I had meant to respond in time for the blog—sorry about that—but will post this anyway, in case ID re-runs it sometime soon.

A simple-minded, innocent black man confessed to the crime, but it turned out that the killer was a (white, or very light-skinned) Hispanic drug dealer/addict. I recall Marjoe Gortner playing the killer in the TV movie.

The significance of the “Career Girls” murder was that the two roommates lived in a nice neighborhood in Manhattan, and such rape-slaughters were unheard of at the time, not only in Manhattan, but just about anywhere in this country.
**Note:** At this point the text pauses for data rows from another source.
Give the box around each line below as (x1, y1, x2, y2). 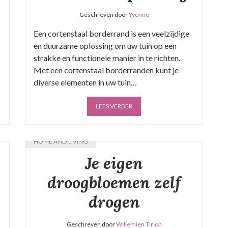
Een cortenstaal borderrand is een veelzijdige (34, 28, 189, 38)
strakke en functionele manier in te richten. (34, 53, 180, 63)
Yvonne (128, 11, 149, 18)
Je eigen (85, 153, 143, 174)
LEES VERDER (96, 102, 132, 110)
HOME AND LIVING (34, 137, 88, 145)
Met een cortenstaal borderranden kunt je (34, 65, 179, 75)
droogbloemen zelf (47, 172, 181, 193)

The political purpose of the Marcus Nelson Murders, however, was in seeking to sell the American public on the notion that the prisons were full of innocent black men who had confessed to crimes they hadn’t committed.

I recall the name Alice Crimmins from my childhood, but little else. However, the notion of Kew Gardens being a safe neighborhood has persisted long since 1964, because it is in fact one of the two nicest areas in the borough, the other being Forest Hills.
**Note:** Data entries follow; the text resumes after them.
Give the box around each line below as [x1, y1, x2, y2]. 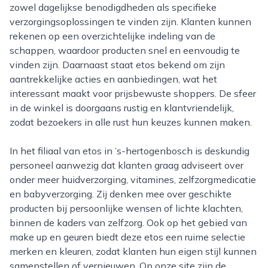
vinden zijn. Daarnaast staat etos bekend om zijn [10, 59, 225, 71]
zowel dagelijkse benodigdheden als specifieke [10, 1, 217, 13]
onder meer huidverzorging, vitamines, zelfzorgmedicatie [10, 173, 256, 185]
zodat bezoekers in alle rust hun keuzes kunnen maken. [10, 116, 252, 128]
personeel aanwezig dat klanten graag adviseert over [10, 159, 243, 171]
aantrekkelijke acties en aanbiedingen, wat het [10, 73, 217, 85]
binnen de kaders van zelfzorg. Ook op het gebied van [10, 217, 247, 229]
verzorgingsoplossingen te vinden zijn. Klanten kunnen [10, 16, 251, 28]
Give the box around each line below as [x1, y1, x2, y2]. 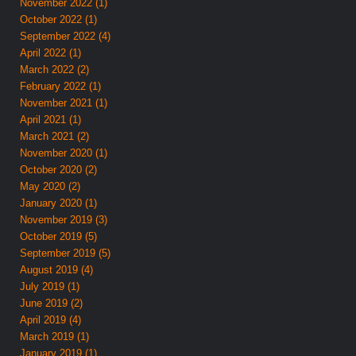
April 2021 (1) [20, 113, 82, 126]
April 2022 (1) [20, 46, 82, 59]
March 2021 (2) [20, 130, 90, 142]
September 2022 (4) [20, 29, 111, 42]
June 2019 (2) [20, 296, 83, 309]
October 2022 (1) [20, 13, 98, 25]
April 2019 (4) [20, 313, 82, 326]
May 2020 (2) [20, 180, 81, 192]
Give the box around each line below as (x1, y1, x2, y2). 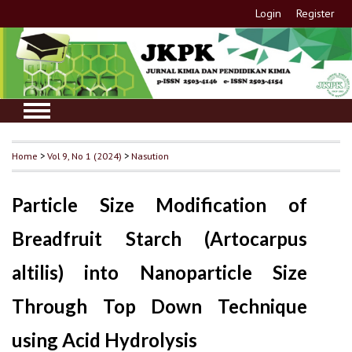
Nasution (131, 149, 169, 163)
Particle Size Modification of (12, 193, 308, 217)
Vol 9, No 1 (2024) (47, 149, 122, 163)
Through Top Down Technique (12, 295, 308, 318)
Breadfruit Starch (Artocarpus (12, 227, 308, 251)
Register (296, 6, 335, 20)
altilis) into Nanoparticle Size (12, 261, 308, 284)
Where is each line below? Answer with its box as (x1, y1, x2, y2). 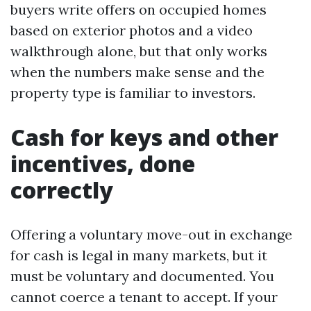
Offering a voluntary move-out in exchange (10, 226, 292, 243)
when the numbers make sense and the (10, 63, 264, 81)
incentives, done (10, 149, 195, 178)
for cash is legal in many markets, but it (10, 246, 267, 264)
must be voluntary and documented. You (10, 267, 274, 285)
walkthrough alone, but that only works (10, 42, 267, 60)
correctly (10, 175, 113, 205)
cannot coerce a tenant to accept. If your (10, 288, 278, 305)

To return to your use of safe within scare quotes, 50 or so years ago, the phrase “safe neighborhood” meant just that. Today, due to the beating the English language has taken in the intervening years, it could mean anything, and nothing, but never means what it did in, say, 1950.


1 comment:

Anonymous said...

The ID Channel will repeat this episode three times on Sunday, November 24-25:

9 pm ET
12 am ET
4 am ET

I've studied this case for years and recommend the ID treatment. Forty five minutes minus commercials was not long enough for the whole story. They left out Manhattan Assistant DA Mel Glass, who found the New Jersey woman in the photograph, proving it was not Janice Wylie.

This torpedoed Whitmore's alleged confession.

At the 1965 trial of Ricky Robles, the defense called the Brooklyn detectives who induced the false confession from George Whitmore. They still insisted on the stand that Whitmore was the killer of Janice Wylie and Emily Hoffert.

On cross-examination of the Brooklyn detectives, the prosecutors were able to convince the jury that a false confession had taken place and that Robles was the actual killer.

Robles admitted his guilt to a parole hearing in 1986 and said he was a changed man deserving parole on the basis of other killers who entered prison the same time he did being released.

He was denied and is still in prison. I believe he and Winston Mosely, Kitty Genovese's killer, are the two longest-serving convicts in the New York prison system.